MacEdward Leach and the Songs of Atlantic Canada
Virgin Mary's Bank
Jim Rice NFLD 1 Tape 9 Track 5
Cape Broyle Audio:
Ballad / shipwreck

Now the evening star shone beauteous bright all on that fading day,
When to a lone and silent beach this virgin came to pray,
The hills and dales shone clearly the moonlight mellow fall,
On the banks of green where Mary knelt shone the brightest of them all.

Slow moving o'er the waters a gallant barque appeared,
Her joyful crew looked from the deck as to the land she steered,
Slow moving o'er dose sheltered heavens she floated like a swan,
With her wings of snow the waves below her pride and beauty shone.

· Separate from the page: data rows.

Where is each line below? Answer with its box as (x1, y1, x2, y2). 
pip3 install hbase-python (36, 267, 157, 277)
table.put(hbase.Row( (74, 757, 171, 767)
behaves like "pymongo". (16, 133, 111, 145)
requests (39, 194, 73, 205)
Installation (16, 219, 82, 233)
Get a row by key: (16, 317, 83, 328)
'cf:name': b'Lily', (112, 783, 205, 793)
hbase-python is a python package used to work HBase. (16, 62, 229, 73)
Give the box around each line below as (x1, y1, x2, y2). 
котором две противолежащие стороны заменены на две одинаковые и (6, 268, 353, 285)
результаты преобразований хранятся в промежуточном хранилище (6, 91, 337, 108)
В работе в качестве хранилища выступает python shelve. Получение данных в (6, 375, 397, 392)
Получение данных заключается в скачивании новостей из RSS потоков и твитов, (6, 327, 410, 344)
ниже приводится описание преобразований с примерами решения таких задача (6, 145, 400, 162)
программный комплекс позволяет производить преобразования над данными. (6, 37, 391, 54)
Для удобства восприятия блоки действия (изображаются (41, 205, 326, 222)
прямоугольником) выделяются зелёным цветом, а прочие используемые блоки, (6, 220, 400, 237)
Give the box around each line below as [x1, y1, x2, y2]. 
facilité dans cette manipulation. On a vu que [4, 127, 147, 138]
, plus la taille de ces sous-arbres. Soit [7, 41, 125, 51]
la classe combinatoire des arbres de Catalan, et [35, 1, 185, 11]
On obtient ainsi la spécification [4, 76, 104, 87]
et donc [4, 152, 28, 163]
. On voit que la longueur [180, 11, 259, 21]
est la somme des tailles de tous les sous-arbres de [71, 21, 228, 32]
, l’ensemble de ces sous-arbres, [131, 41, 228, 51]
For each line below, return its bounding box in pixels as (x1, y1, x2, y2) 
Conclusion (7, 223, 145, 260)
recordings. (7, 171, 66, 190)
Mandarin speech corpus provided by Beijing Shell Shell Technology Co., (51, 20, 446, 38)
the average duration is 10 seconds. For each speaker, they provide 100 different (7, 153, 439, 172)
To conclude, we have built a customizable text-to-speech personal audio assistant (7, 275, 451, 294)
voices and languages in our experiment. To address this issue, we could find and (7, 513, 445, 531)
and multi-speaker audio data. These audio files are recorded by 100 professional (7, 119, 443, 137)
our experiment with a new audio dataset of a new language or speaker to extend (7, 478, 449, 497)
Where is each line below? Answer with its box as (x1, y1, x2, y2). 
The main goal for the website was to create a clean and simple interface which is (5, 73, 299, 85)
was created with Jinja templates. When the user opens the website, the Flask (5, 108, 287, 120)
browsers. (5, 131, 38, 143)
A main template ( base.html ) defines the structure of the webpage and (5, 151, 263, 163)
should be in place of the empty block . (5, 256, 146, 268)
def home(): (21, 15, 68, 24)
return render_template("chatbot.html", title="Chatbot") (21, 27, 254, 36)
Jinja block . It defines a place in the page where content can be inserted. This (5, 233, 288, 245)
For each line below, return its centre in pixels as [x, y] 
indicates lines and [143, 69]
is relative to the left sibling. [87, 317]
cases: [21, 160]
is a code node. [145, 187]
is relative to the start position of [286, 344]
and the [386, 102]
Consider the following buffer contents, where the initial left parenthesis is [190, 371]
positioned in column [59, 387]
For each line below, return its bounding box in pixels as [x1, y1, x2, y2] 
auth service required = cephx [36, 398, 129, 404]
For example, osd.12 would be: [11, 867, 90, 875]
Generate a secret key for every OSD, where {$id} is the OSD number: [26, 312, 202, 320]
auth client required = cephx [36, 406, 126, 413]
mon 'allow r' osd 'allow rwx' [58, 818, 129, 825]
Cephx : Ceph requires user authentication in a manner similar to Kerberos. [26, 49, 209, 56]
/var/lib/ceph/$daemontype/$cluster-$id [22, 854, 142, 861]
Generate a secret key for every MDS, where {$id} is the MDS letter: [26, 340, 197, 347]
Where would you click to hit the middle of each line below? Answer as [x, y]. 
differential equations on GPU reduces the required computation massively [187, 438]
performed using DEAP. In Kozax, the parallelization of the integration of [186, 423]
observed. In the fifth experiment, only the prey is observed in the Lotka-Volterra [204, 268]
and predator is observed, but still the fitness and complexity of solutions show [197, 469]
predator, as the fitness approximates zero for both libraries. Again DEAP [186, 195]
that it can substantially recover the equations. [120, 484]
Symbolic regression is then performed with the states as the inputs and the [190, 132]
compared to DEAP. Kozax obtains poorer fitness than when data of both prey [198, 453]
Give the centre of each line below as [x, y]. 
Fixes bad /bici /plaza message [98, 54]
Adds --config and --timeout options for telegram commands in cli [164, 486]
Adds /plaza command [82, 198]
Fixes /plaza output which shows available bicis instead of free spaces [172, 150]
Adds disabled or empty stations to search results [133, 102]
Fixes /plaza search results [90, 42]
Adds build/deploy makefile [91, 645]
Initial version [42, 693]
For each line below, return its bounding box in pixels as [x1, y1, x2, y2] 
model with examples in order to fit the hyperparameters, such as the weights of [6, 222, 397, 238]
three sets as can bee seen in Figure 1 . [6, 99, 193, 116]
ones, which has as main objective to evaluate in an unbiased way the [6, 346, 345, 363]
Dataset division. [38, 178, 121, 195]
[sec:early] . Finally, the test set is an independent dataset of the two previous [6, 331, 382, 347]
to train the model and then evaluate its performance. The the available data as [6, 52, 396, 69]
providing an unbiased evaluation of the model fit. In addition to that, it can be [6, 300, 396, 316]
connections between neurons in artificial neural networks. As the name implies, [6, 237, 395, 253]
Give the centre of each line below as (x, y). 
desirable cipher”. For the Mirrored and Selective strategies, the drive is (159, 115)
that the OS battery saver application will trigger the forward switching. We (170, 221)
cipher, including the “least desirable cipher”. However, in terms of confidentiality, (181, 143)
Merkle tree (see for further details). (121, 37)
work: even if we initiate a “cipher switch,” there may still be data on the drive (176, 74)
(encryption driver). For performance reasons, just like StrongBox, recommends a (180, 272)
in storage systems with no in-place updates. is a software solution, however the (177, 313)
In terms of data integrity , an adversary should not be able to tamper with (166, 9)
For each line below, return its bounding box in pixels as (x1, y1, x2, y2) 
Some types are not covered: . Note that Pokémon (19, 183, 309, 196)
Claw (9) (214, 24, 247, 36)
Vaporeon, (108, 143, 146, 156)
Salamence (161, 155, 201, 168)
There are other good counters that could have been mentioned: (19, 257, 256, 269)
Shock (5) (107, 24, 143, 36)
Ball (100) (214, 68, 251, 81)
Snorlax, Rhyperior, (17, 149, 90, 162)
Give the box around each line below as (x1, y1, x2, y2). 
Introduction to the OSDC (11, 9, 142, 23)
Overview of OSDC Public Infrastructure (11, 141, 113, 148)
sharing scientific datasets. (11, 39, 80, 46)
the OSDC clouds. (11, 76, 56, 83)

Now her captain spied a lady as he stood on the bow,
He marked the whiteness of her robe the radiance of her brow,
Her arms were fold most graciously all on her stainless breast,
And her eyes were cast to him and now to him her soul loved best.

He showed her to his sailors who hailed her with a cheer,
It was on that kneeling virgin they gazed with laughing cheer,
They madly swore a form so fair they never had seen before,
And they cursed that fainting lagging breeze that kept them from the shore.

The ocean from its bosom showed up its moonlight field,
And up it's angry billows rose to vindicate our queen,
The clouds came o'er the heavens and the darkness o'er the land,
That scoffing crew beheld no more that lady on the strand.

Now first the pealing thunder and the lightning flashed about,
Contending with those angry waves the tempest gave a shout,
Our vessel from a mountain wave came down with thundering shock,
Her timbers flew like scattered sprays on inside of a rock

A bright and purple dawning shone out a night of gore,
Where many a mangled corpse was seen on inside on this shore,
Until this day a fisherman showed where those scoffers sank,
And still they called this hill of green the Virgin Mary's Bank.


Notes

Sources:

History:

Text notes: The song tells of a shipwreck during a sudden storm off Virgin Mary's Bank.

Tune notes: A 4/4 metre tune with an "abba" form.